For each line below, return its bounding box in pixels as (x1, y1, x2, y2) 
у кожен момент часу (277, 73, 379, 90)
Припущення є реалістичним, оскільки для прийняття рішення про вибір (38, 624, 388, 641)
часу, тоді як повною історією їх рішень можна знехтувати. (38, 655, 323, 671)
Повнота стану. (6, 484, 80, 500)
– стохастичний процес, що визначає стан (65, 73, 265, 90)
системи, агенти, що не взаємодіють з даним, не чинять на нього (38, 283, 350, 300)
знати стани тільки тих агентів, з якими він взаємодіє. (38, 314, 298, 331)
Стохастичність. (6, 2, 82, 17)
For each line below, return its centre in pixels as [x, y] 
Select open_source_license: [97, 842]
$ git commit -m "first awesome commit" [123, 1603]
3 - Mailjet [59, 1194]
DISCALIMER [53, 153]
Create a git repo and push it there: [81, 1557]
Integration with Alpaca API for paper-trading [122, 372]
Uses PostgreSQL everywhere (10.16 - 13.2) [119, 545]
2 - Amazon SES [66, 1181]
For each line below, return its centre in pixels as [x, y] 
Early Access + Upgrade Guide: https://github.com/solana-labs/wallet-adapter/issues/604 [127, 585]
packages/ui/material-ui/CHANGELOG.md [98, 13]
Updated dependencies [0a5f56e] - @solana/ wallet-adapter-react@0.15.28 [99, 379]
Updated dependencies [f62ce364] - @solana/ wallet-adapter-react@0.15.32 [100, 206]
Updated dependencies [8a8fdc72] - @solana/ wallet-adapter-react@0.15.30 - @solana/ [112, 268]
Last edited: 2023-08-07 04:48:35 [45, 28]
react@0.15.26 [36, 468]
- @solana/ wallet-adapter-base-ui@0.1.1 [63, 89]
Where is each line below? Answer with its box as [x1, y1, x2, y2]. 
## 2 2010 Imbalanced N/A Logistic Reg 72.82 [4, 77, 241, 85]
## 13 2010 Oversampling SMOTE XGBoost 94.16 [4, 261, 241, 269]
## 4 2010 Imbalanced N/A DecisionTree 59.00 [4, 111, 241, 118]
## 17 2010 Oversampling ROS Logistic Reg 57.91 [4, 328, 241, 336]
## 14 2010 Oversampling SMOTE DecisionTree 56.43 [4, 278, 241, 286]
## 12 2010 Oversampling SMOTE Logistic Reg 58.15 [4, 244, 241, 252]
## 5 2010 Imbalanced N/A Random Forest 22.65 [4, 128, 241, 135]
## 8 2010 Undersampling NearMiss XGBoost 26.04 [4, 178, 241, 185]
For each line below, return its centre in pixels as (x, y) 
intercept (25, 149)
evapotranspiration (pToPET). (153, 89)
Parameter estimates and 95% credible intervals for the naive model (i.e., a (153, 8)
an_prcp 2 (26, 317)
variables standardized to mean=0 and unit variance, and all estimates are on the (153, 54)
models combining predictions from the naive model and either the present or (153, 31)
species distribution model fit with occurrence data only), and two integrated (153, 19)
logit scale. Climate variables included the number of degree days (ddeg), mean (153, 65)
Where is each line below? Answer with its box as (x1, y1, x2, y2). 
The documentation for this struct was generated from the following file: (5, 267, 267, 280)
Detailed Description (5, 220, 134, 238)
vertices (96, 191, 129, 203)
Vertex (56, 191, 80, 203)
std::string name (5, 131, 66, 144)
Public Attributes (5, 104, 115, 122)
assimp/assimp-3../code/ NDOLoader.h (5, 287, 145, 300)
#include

### Brief
Determine how many lines of the material include the string "estimates", and give only the resulting number.

### Your solution
2